How CPOs should prepare for 'rough seas' - Supply Management
Steel is among the commodities where prices have risen ©PA Wire/PA Images
Steel is among the commodities where prices have risen ©PA Wire/PA Images

How CPOs should prepare for 'rough seas'

Will Green is news editor of Supply Management
7 June 2018

CPOs should be entering into long-term contracts, communicating with key stakeholders and consolidating the supplier base because procurement is facing “rough seas ahead”, according to a report.

In a report Alix Partners said CPOs should improve production methodology, increase two-way communication with suppliers and institute a “champion/challenger” model for all key categories, with 70-80% of business going to the champion and the remainder going to a single challenger to “keep both parties hungry”.

“Now is the time to prepare for a more inflationary cost environment,” said the report.

The report said the past decade had seen a period of disinflation, with prices driven down by the 2008 recession, globalisation and the spread of new technology.

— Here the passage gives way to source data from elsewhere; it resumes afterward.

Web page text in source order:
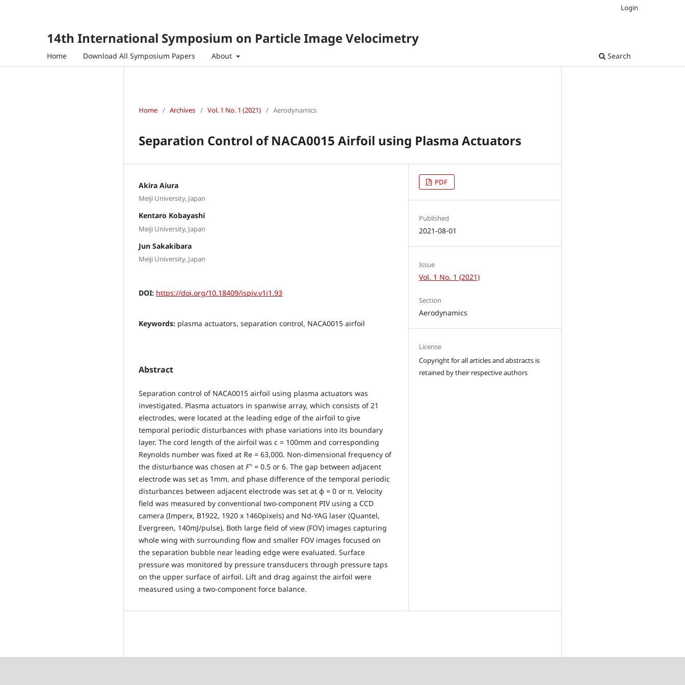
14th International Symposium on Particle Image Velocimetry
Home Download All Symposium Papers About Search
Login
Home / Archives / Vol. 1 No. 1 (2021) / Aerodynamics
Separation Control of NACA0015 Airfoil using Plasma Actuators
Akira Aiura
Meiji University, Japan
Kentaro Kobayashi
Meiji University, Japan
Jun Sakakibara
Meiji University, Japan
DOI: https://doi.org/10.18409/ispiv.v1i1.93
Keywords: plasma actuators, separation control, NACA0015 airfoil
Abstract
Separation control of NACA0015 airfoil using plasma actuators was
investigated. Plasma actuators in spanwise array, which consists of 21
electrodes, were located at the leading edge of the airfoil to give
temporal periodic disturbances with phase variations into its boundary
layer. The cord length of the airfoil was c = 100mm and corresponding
Reynolds number was fixed at Re = 63,000. Non-dimensional frequency of
the disturbance was chosen at F+ = 0.5 or 6. The gap between adjacent
electrode was set as 1mm, and phase difference of the temporal periodic
disturbances between adjacent electrode was set at φ = 0 or π. Velocity
field was measured by conventional two-component PIV using a CCD
camera (Imperx, B1922, 1920 x 1460pixels) and Nd-YAG laser (Quantel,
Evergreen, 140mJ/pulse). Both large field of view (FOV) images capturing
whole wing with surrounding flow and smaller FOV images focused on
the separation bubble near leading edge were evaluated. Surface
pressure was monitored by pressure transducers through pressure taps
on the upper surface of airfoil. Lift and drag against the airfoil were
measured using a two-component force balance.
PDF
Published
2021-08-01
Issue
Vol. 1 No. 1 (2021)
Section
Aerodynamics
License
Copyright for all articles and abstracts is
retained by their respective authors

“The traditional business models of many industries are being disrupted by technological innovation too, putting a cap on the ability to pass price increases on to consumers,” said the report. “For example, in the business-to-business space, the e-commerce giant Alibaba has already revolutionised the way smaller businesses source products, displacing smaller, local suppliers, and allowing access to a global supply chain.

“Meanwhile, procure-2-pay systems such as Ariba, Coupa, and Emptoris have provided transparency on the requisition, receiving, and paying of goods and services and have improved internal controls, giving procurement teams further leverage when negotiating with suppliers.”

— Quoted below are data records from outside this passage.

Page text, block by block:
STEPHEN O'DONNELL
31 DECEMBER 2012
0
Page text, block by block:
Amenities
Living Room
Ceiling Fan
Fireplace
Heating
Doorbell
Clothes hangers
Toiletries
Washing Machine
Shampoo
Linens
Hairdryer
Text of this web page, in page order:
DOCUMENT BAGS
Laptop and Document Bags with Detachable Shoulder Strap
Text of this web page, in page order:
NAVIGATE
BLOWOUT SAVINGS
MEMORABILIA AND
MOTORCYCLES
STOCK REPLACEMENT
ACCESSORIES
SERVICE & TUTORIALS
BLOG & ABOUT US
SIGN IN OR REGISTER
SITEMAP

However, the rise of protectionism and a potential trade war, increasing commodity prices, stronger demand for certain goods and services and a reduction in the business benefits of globalisation, as labour markets in low-cost countries tighten and costs rise, mean “storm clouds” are on the horizon.

The report also recommends:

• Exploring strategies including lowering product specifications, cost workshops, zero-based budgeting and the appointment of a “spend tsar” to “temper demand and consumption of goods and services”.

• Employing dynamic inventory management to increase levels of goods where prices are rising and lower them as prices drop.

• Developing a clear and ongoing communication strategy with stakeholders.

• Instituting a price increase approval process with vendors.

• Executing a “cost-to-price” initiative by assembling a team to “understand the direct relationship between input-cost inflation and necessary customer price increases to maintain or improve product margins”.

• Holding a supplier conference where suppliers are given indicative cost-reduction targets and asked to come up with ideas.